Il risultato è stato che il possesso del pallone è stato favorevole nei tempi al Napoli e che, risucchiando attaccanti e centrocampisti interisti in avanti per cercare di interrompere il possesso napoletano, l’Inter si é allungata lasciando ampi spazi al Napoli per infilare il contropiede e liberare uomini per andare a rete.
Il tutto mentre l’Inter cercava invano varchi passando il pallone in orizzontale per trovare un momento favorevole che non è mai arrivato.
Checchè sia stato detto da alcuni commentatori, il possesso del pallone è stato sempre sterile per l’Inter mentre quello del Napoli ha prodotto la rete della vittoria di Fabien ed una situazione di rigore (manina in area neroazzurra “perdonata”).
Una partita davvero esemplare quella imposta da Gattuso. Che testimonia la sua matura sagacia e competenza tecnica sul campo di allenamento.
Non è un caso, perché Ringhio non è un autodidatta. È nato a “pane e calcio”, essendo figlio di Marco, calciatore di Serie D, che lo avviò a Perugia dove a 17 anni esordisce in Serie B . Si è costruito come centrocampista mondiale studiando su di sé e sfruttando alla perfezione le proprie qualità tecnico atletiche. Per concretizzare le proprie aspirazioni, si è laureato con il massimo dei voti a Coverciano.
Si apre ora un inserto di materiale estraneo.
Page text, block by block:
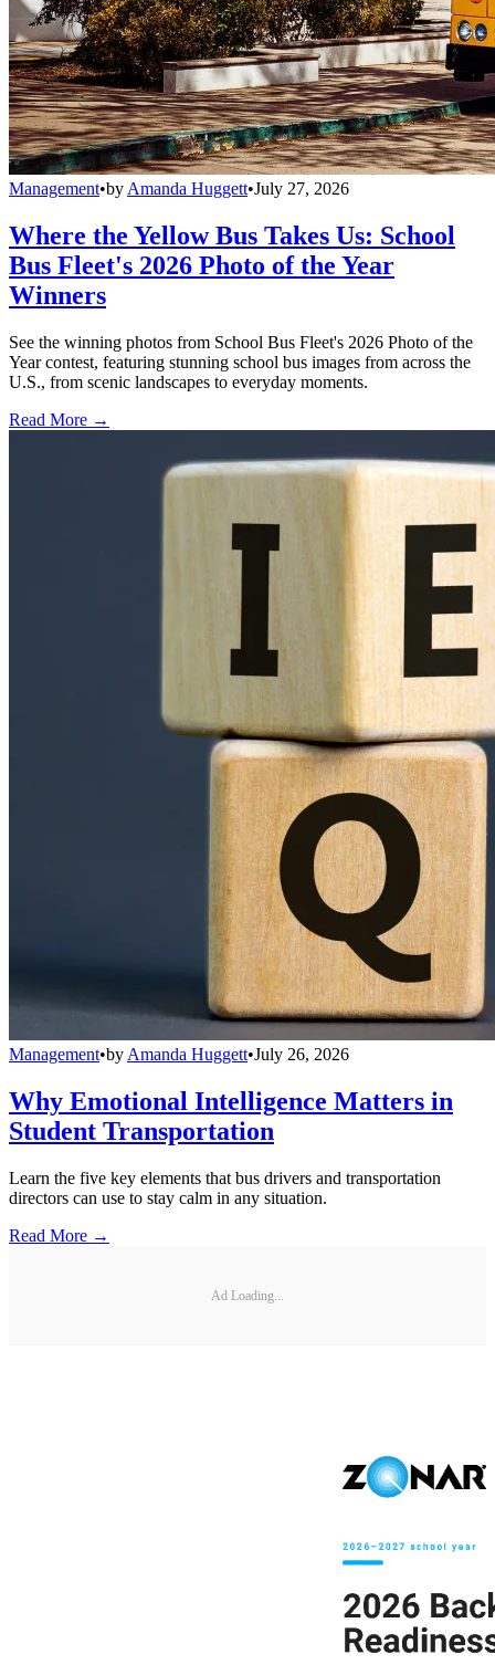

Renzo Ulivieri, il Patron dell’Associazione Italiani Allenatori, lo cita ad esempio come allievo e lo ricorda come uno “assetato di sapere”.
A volte viene proprio da dire “l’abito non fa il monaco”! Chi lo avrebbe mai detto che dietro un tipo come “Ringhio” si celasse uno studioso, un ricercatore attento in grado di rendere possibili gli impossibili del calcio?
Uno studioso, però, dotato degli strumenti tecnici per tradurre in pratica le nozioni acquisite. Le riprese di gioco del portiere del Napoli con la disposizione strategica dei compagni per rendere possibile il fraseggio corto che manda in barca gli avversari non è un a questione che si realizza alla lavagna.
In primo luogo il curioso Gattuso ha studiato la nuova regola che consente al portiere di rimettere il pallone anche ad altri compagni entro l’area di rigore. Poi le opportunità che questa misura offre; quindi come realizzarle sul campo. Infine verificarle in pratica dedicandogli il tempo e l’allenamento necessario.
Immaginazione, studio e pratica.
Ci vuole padronanza assoluta e pratica della materia; provare e riprovare; convincere la testa dei giocatori sulla necessità mentale di metterla in pratica dando loro fiducia e scaricandoli dalla responsabilità di eventuali sbagli. Oltre a tanta scienza pratica, ci vuole anche tanto coraggio e tanta grinta.
Uno che deve aver capito Gattuso senza dichiararlo coram populi, deve essere sicuramente De Laurentiis, il quale, come magno produttore cinematografico, di talenti se ne intende e che lo ha chiamato a gestire la voragine lasciata da Carlo Ancelotti.
Il Napoli di Gattuso si sta muovendo a corrente alternata: male in campionato; bene nelle Coppe sia Champions (25 febbraio Liverpool) che Coppa Italia. Potrebbe non essere un caso. Una scelta motivata per rendere l’impossibile ereditato nel possibile di un brillante cammino nelle Coppe.